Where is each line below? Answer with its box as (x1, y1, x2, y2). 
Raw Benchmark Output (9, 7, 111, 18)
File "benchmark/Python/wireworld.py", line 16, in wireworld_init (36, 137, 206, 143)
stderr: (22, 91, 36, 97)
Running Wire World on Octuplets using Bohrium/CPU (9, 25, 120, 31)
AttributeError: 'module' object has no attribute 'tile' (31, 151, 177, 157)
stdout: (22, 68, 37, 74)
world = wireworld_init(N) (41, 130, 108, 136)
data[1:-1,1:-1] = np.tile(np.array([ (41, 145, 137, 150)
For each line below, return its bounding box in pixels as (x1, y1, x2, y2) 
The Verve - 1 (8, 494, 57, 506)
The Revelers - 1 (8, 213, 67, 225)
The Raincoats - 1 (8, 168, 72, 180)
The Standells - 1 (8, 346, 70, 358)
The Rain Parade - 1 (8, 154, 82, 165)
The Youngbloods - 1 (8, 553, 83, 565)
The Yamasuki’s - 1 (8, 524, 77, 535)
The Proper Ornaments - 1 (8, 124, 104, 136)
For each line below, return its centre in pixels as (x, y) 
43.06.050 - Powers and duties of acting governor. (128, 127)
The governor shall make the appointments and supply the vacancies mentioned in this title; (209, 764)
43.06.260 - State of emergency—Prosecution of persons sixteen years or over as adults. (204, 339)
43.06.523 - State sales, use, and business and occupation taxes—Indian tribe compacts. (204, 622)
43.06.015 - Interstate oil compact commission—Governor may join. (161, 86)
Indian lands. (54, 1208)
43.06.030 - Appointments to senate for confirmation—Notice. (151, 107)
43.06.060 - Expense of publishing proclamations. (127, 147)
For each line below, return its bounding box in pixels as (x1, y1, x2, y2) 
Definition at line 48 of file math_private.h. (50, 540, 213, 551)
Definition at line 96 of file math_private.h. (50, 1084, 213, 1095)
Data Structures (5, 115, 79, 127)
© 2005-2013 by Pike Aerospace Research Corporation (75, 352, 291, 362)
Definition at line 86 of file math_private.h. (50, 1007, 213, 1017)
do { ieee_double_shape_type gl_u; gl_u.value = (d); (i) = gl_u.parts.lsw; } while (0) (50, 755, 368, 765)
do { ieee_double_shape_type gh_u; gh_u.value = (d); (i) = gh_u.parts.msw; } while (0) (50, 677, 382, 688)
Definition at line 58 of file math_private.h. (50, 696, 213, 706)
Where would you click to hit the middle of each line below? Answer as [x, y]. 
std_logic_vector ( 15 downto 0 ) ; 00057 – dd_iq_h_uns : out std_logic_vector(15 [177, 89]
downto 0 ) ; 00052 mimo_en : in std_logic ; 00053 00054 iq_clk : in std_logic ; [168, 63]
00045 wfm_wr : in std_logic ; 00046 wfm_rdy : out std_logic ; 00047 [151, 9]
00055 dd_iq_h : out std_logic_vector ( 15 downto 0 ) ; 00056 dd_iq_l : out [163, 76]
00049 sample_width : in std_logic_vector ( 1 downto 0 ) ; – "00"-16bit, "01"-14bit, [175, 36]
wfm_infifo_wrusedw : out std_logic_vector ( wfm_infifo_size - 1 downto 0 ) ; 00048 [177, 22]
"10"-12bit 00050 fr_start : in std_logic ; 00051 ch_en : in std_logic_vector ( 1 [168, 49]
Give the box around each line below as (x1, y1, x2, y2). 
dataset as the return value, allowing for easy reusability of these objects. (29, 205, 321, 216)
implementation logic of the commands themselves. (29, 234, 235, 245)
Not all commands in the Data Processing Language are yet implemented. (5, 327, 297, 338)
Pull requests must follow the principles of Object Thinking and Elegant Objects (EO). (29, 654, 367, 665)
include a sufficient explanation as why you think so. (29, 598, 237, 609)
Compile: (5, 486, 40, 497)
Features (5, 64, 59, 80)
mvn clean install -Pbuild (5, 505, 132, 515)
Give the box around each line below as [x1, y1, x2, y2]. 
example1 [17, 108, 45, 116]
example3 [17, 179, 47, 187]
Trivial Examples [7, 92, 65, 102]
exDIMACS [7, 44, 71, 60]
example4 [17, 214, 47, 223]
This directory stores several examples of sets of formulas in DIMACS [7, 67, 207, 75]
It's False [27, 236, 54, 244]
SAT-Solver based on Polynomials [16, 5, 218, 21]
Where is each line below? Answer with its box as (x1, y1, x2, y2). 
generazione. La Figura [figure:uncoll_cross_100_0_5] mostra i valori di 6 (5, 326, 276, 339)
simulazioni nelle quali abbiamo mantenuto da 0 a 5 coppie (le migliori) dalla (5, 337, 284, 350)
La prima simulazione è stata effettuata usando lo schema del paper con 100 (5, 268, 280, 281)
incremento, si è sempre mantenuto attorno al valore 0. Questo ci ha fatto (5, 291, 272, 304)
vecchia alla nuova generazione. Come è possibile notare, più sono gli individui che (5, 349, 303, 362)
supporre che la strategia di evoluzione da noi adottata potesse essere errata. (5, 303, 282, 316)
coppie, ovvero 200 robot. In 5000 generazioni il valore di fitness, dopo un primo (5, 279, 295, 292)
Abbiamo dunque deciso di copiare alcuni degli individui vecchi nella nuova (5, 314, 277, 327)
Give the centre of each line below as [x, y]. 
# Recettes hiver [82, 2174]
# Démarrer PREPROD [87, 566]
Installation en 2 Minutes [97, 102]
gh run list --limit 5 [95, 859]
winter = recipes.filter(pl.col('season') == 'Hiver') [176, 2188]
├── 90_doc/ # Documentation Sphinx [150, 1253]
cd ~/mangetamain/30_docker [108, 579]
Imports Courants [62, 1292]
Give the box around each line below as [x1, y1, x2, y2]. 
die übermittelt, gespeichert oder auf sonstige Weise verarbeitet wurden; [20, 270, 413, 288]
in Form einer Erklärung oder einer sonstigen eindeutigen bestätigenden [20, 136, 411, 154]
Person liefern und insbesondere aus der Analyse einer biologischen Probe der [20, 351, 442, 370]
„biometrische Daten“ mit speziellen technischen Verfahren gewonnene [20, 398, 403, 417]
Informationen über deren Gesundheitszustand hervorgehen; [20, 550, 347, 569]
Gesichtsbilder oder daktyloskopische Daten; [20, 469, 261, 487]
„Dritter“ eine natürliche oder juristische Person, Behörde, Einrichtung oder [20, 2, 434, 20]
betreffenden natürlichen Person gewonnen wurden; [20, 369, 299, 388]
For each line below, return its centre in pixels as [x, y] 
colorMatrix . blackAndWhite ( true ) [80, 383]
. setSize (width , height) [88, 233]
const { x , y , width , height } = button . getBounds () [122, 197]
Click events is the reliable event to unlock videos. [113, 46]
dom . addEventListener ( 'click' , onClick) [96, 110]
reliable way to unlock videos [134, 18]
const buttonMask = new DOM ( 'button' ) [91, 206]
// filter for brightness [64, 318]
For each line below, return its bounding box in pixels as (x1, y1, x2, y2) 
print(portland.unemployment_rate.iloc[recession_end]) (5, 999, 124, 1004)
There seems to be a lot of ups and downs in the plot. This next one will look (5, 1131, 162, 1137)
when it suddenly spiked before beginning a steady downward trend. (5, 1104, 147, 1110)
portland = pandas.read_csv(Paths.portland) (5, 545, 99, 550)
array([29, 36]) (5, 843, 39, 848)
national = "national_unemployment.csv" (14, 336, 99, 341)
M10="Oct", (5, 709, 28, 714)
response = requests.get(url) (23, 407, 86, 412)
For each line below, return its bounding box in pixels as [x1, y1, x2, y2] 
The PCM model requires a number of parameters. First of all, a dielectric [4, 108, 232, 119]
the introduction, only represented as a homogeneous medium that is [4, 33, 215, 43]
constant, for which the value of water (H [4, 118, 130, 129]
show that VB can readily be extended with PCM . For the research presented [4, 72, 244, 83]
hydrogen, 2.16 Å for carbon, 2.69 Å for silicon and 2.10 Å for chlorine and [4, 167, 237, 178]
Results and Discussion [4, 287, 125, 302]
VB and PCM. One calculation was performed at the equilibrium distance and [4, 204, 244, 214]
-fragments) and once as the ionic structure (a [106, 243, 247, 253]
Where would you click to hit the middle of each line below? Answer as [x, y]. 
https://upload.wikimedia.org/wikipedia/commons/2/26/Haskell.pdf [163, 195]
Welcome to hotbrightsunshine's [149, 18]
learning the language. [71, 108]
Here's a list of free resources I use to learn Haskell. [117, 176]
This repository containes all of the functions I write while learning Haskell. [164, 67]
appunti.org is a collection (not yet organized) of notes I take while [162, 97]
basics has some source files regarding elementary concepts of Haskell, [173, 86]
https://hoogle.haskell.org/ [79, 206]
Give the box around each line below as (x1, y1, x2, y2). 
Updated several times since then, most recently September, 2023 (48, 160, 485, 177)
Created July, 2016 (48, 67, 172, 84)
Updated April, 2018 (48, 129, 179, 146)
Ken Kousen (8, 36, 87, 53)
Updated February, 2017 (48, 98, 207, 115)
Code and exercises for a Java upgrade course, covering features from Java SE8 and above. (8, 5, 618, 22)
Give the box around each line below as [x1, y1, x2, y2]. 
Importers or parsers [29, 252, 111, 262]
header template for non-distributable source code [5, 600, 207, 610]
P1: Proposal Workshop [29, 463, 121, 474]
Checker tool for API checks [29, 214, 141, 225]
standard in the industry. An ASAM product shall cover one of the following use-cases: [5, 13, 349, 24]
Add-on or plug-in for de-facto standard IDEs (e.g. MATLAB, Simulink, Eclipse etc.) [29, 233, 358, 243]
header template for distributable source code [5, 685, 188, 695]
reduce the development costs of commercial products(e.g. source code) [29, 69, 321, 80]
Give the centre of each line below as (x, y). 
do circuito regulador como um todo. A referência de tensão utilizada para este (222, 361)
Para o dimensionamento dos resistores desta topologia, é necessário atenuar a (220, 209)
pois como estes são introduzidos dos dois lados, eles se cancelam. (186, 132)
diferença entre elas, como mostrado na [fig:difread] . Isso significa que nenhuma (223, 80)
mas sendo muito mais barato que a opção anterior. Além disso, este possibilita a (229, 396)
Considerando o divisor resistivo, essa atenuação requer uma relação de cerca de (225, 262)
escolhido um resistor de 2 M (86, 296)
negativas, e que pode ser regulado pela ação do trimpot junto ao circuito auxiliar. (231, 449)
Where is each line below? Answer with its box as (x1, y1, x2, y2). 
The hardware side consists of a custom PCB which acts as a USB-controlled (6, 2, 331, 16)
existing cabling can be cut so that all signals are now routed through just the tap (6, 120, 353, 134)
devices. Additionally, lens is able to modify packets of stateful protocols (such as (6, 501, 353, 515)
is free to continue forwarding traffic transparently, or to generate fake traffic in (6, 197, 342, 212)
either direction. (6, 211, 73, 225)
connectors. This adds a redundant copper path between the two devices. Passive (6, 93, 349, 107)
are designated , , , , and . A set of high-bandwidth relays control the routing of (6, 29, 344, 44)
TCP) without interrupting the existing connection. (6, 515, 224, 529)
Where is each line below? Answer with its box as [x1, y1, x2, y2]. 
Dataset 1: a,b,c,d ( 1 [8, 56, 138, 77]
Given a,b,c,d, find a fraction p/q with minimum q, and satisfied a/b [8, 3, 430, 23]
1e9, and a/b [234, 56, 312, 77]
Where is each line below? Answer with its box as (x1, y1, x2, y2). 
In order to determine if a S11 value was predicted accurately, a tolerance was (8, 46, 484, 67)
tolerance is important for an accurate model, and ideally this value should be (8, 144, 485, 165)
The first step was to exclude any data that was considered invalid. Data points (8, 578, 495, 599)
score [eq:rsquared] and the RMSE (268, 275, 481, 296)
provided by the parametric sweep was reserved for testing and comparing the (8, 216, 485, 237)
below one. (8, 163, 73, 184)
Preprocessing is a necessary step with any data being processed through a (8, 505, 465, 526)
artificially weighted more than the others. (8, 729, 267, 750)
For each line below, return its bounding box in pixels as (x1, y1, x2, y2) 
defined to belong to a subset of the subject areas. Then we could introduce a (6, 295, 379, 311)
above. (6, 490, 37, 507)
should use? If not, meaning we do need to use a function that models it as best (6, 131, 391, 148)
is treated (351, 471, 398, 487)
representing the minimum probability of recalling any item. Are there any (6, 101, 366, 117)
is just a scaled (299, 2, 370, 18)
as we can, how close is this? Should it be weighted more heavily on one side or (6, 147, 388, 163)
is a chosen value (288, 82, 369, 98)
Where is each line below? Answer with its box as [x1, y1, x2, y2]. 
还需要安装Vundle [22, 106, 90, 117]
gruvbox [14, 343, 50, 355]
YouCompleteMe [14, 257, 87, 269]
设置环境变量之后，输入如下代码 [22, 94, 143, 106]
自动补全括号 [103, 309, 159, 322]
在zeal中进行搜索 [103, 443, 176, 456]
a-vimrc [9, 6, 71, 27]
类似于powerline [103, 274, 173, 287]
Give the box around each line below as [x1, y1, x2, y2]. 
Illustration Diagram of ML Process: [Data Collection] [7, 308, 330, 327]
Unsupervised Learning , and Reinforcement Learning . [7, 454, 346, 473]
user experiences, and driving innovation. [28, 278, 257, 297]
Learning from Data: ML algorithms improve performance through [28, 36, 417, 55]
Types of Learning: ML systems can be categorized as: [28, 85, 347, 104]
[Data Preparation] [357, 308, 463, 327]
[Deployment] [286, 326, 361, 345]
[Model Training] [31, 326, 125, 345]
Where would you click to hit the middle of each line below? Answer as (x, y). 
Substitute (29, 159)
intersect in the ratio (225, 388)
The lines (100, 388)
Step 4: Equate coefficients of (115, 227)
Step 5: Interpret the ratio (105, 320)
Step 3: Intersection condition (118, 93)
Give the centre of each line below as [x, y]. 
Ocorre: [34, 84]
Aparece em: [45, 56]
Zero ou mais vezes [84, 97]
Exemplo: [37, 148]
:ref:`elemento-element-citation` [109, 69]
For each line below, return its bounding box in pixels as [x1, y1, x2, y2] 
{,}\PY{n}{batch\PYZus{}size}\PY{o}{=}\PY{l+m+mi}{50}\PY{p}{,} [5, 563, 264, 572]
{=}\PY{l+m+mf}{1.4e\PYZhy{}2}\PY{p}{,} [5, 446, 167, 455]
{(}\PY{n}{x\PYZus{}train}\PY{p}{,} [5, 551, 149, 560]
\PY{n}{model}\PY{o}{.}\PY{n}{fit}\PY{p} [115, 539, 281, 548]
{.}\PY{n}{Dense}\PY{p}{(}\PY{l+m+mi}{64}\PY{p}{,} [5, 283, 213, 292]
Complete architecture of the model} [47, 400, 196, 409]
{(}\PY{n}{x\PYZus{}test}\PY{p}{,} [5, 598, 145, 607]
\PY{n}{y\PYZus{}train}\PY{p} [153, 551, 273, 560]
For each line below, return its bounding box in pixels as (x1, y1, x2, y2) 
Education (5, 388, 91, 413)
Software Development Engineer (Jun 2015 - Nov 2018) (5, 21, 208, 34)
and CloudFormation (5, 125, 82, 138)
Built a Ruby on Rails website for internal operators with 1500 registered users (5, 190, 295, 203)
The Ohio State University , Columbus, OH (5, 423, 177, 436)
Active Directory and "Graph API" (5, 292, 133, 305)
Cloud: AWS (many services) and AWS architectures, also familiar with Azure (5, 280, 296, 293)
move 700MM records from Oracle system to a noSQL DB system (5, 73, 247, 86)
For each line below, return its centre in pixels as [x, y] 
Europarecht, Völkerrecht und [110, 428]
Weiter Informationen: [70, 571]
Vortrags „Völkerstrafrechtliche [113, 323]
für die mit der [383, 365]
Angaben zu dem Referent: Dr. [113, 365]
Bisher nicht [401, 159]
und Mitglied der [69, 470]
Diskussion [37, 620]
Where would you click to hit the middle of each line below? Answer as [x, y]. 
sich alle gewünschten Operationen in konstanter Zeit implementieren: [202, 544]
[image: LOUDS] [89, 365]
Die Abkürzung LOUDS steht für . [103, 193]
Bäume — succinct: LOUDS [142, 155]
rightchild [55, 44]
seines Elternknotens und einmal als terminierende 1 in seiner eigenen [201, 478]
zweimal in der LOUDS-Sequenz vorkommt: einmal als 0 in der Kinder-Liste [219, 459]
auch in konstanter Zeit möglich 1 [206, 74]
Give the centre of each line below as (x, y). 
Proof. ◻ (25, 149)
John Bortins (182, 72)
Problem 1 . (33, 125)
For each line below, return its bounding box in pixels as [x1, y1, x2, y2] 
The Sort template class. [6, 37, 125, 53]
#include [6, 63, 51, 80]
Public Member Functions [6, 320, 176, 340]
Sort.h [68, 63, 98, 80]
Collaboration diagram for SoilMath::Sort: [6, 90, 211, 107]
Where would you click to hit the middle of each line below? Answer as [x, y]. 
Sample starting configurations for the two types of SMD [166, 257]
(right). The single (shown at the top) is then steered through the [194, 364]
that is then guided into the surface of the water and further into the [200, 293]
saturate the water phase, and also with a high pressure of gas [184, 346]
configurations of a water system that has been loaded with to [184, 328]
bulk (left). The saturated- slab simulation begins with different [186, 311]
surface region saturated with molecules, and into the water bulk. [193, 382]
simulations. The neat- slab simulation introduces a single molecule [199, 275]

|---|

*Exercise details*. The line above containing "Answer as (x, y).", the line containing "Step 5: Interpret the ratio (105, 320)", and every line between them are to be transcribed exactly; no other line is wanted.

*Result of this task*.
Where would you click to hit the middle of each line below? Answer as (x, y). 
Substitute (29, 159)
intersect in the ratio (225, 388)
The lines (100, 388)
Step 4: Equate coefficients of (115, 227)
Step 5: Interpret the ratio (105, 320)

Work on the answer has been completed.